> You can't use individual functions without knowing the data structures they op...

karpierz · on Sept 22, 2024

The question on my mind: how do you figure out what the functions do without reverse engineering?

If I were to guess, you're saying that you reverse engineer the API boundary without reverse engineering the implementation. But then figuring out what the API contact is without documentation seems intractable for most API boundaries.

boricj · on Sept 22, 2024

For context, my tooling is a Ghidra extension, so there's all the usual Ghidra stuff that applies here.

Indeed, it depends what the API boundary is for the selection to be exported.

If it's the whole program without some well-known libraries (like the C runtime library for a statically linked executable or the Psy-Q SDK for a PlayStation video game), then the API boundary is trivial in the sense that it's a documented one. The hard part is actually figuring where those libraries are so that you can cut them out of your selection while exporting.

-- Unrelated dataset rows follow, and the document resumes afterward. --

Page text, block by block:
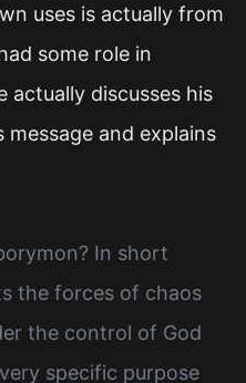
uses is actually from
some role in
actually discusses his
and explains
In short
the forces of chaos
the control of God
specific purpose
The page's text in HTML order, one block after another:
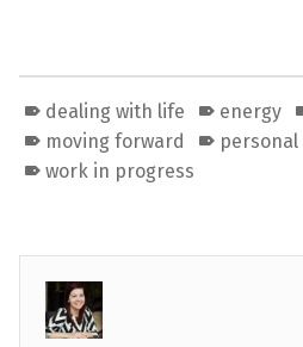
dealing with life energy
moving forward
personal
work in progress
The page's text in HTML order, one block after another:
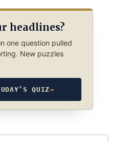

If it's a particular subset internal to the program then it's trickier because you don't have that (but if you know you want to export it, then you must already know something about it). Traditional reverse-engineering techniques do apply here, it's just that you only care about the ABI boundary instead of the whole implementation, so it's usually less work to figure out.

However, if you get it wrong then the toolchain will usually not detect it and you'll have some very exotic undefined behavior on your hands when you try to run your Frankensteinized program. Troubleshooting these issues can be very tricky because my tooling doesn't generate debugging symbols, so the debugging experience is atrocious.

I've always managed to muddle through so far, but one really nasty case did take me a couple of weekends to track down (don't cut across a variable when you're exporting because you'll truncate it, which can lead among other things to corrupting whatever was laid out next in memory at runtime when the original delinked code tries to write to it).